* [Work order] Please restate exactly what appears in the records below from the first line to the line where "Desarrollo y resultados [134, 366]" is, that line included.

* [Input material]
________________________

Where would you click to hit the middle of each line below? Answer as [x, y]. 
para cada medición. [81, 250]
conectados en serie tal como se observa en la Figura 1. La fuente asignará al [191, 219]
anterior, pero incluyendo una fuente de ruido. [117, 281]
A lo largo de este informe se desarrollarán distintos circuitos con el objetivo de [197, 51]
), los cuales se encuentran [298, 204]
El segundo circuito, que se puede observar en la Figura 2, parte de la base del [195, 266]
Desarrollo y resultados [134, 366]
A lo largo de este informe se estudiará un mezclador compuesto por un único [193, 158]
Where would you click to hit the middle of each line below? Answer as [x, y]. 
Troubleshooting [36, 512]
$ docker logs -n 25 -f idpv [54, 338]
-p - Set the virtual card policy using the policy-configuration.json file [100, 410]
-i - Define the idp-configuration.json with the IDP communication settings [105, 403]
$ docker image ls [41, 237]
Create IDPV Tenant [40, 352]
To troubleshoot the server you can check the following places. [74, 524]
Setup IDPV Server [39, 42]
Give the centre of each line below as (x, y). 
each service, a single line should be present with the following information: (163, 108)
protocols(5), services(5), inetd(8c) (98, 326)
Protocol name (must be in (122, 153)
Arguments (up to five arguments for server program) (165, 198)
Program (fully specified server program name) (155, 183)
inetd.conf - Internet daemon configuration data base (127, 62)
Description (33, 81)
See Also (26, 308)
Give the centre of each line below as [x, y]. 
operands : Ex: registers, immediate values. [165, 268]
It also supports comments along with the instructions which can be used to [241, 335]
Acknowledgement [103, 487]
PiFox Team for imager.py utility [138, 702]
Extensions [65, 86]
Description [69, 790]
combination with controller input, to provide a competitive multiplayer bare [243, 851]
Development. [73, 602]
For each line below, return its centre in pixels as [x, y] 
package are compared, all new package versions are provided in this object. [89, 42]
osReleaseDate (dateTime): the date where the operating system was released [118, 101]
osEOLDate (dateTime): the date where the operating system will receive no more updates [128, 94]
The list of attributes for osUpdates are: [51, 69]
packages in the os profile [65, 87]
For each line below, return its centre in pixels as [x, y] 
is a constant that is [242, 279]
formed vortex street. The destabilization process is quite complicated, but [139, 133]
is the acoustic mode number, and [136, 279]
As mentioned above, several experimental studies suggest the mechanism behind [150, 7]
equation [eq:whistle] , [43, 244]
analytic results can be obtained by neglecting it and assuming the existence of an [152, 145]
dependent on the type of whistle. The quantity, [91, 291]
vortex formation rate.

________________________

* [Task result]
Where would you click to hit the middle of each line below? Answer as [x, y]. 
para cada medición. [81, 250]
conectados en serie tal como se observa en la Figura 1. La fuente asignará al [191, 219]
anterior, pero incluyendo una fuente de ruido. [117, 281]
A lo largo de este informe se desarrollarán distintos circuitos con el objetivo de [197, 51]
), los cuales se encuentran [298, 204]
El segundo circuito, que se puede observar en la Figura 2, parte de la base del [195, 266]
Desarrollo y resultados [134, 366]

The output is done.